DBSCAN is another useful clustering algorithm, which stands for Density-Based Spatial Clustering of Applications with Noise. There are several advantages of using DBSCAN: 1) it does not require to know the number of clusters in advance, 2) it can capture clusters of very complex shapes, and 3) most importantly, it is extremely useful in identifying outliers or points that are not part of any cluster.
The DBSCAN analysis with min_samples=10 and eps=2.4 yielded the highest Silhouette Coefficient of 0.63 and identified only one cluster with 11 outliers. Those were: ATL(2004), ATL(2005), ATL (2006), JFK(2007), EWR(2008), HPN(2009), ORD(2010), ORD(2011), ORD(2012), ORD(2013), ORD(2014).
Agglomerative Hierarchical Clustering
Hierarchical clustering is the last clustering approach that I will review here, and just like DBSCAN, it does not require a predetermined number of clusters. One advantage of hierarchical clustering over k-means clustering is that it produces a dendrogram, a tree-based representation of observations. The algorism looks for dissimilarities between a pair of observations. The concept of dissimilarity is extended to a pair of groups of observations, and this extension is achieved by introducing the notion of linkage, which detects the dissimilarity between the two groups. Average and complete linkages are usually preferred over single linkage. The complete linkage measures the farthest pair of points, and the average linkage measures the average dissimilarity over all pairs. Because the complete linkage can have problems with crowding (and the observations here are pretty crowded), I used the average linkage in addition to the complete linkage.
It looks like the complete linkage behaves similarly to k-means analysis and the average linkage behaves similarly to DBSCAN. Indeed, we can see that the average linkage identified an outlier (observation #609 – HPN in 2009). The same outlier (and more) was observed in the DBSCAN analysis. In addition, the average linkage yielded a much higher Cophenetic correlation than the complete linkage (0.83 vs. 0.67).
To illustrate my point better, I presented the observations in a two-dimensional space and compared them to the k-means clusters.

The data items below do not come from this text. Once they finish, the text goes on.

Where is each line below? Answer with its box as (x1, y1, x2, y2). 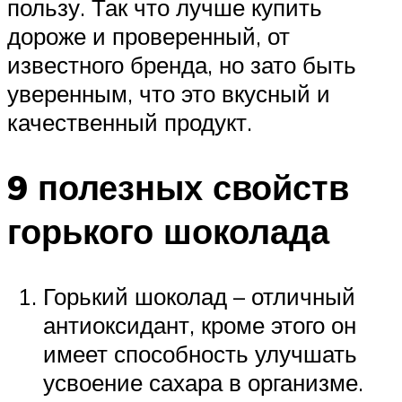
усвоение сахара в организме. (43, 367, 363, 397)
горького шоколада (7, 209, 329, 254)
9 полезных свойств (7, 165, 349, 210)
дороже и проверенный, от (7, 22, 290, 51)
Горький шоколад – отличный (43, 281, 355, 310)
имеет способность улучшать (43, 338, 357, 368)
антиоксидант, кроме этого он (43, 310, 356, 339)
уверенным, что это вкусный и (7, 79, 330, 109)
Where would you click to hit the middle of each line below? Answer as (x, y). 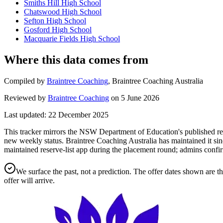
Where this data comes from (76, 60)
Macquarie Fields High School (72, 39)
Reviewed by (25, 98)
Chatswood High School (63, 12)
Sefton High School (55, 21)
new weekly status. (34, 141)
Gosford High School (58, 30)
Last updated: (25, 115)
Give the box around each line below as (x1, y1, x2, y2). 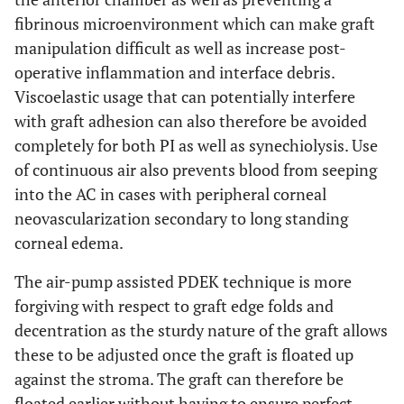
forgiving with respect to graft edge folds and (14, 294, 334, 317)
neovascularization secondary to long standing (14, 207, 348, 229)
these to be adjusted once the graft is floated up (14, 343, 353, 365)
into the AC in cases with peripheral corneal (14, 182, 326, 205)
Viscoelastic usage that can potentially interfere (14, 85, 355, 107)
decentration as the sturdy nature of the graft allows (14, 318, 388, 341)
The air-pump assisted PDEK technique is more (14, 270, 352, 292)
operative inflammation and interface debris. (14, 60, 335, 83)

As seen above, the hierarchical clustering with the complete linkage forms two clusters – just like in the case of the k-means analysis. On the other hand, the hierarchical clustering with the average linkage forms one cluster and one outlier – just like in the case of the DBSCAN analysis. In reality, it forms two clusters, but because the second cluster consists only of one observation, the average linkage method serves as an outlier detector in this case.
Conclusion
The clustering techniques above identified two clusters and several outliers. First, the principal component analysis identified three major components (PC1, PC2, and PC3) that cumulatively explained 85% of all variance for airport delays. PC1 explained 54% of all airport delays while PC1 and PC2 together explained 73% of all airport delays. K-means analysis, on the other hand, identified two major clusters. However, a relatively low Silhouette coefficient and high distortion signaled a presence of cohesion among the clusters. Performing k-means cluster analysis on the PCA-transformed data improved the Silhouette and inertia scores and slightly decreased the cohesion. DBSCAN analysis revealed only one major cluster with several outliers: ATL(2004), ATL(2005), ATL (2006), JFK(2007), EWR(2008), HPN(2009), ORD(2010), ORD(2011), ORD(2012), ORD(2013), ORD(2014).

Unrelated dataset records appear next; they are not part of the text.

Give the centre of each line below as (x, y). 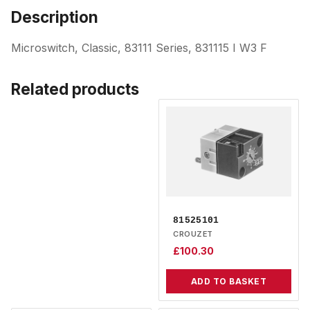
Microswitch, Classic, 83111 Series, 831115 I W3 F (139, 47)
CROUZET (193, 234)
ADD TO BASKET (229, 281)
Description (55, 17)
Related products (75, 89)
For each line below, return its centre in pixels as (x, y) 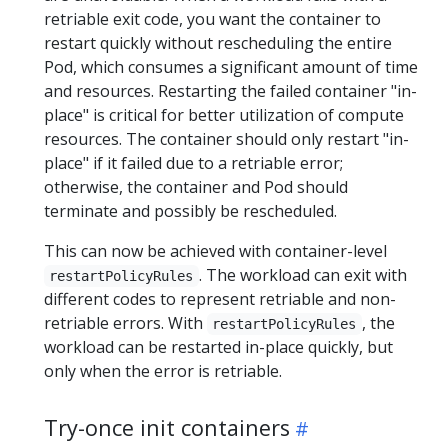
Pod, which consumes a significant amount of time (231, 67)
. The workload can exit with (302, 275)
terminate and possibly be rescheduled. (190, 211)
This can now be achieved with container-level (215, 251)
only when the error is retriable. (163, 371)
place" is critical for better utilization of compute (224, 115)
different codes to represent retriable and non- (220, 299)
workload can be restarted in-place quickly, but (218, 347)
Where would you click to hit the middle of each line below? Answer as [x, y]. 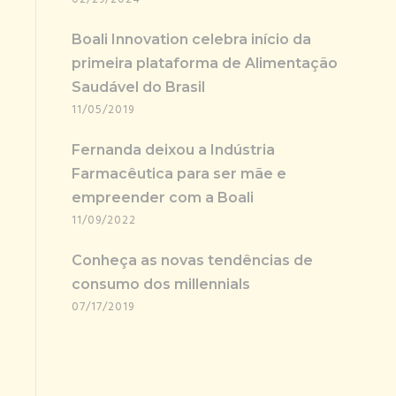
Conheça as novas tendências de [192, 260]
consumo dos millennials [161, 284]
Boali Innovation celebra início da [191, 39]
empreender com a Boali [163, 197]
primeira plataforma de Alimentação [205, 63]
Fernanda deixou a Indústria [173, 149]
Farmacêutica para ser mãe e [179, 173]
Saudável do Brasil [138, 87]

The same phenomenon was observed in the hierarchical clustering. The complete linkage method vs. average linkage method yielded a lower Cophenetic correlation, confirming the presence of high cohesion among clusters. The average linkage behaved identically to DBSCAN and identified one cluster and one outlier, HPN(2009).

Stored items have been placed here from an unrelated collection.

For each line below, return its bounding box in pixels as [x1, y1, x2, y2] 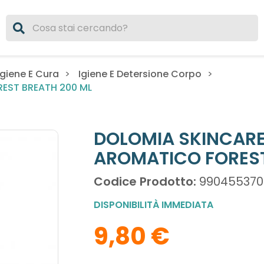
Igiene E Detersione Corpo [78, 67, 202, 81]
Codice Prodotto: [93, 173, 196, 190]
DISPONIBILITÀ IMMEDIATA [93, 198, 213, 212]

The evidence above indicates that flight delays in the U.S. form two meaningful and useful clusters. K-means and the hierarchical clustering with an average linkage identified these clusters. However, because the clusters revealed some cohesiveness with each other, DBSCAN and the hierarchical clustering with the average linkage identified only one cluster with outliers. It is very likely that removing the outliers will result in only one meaningful cluster.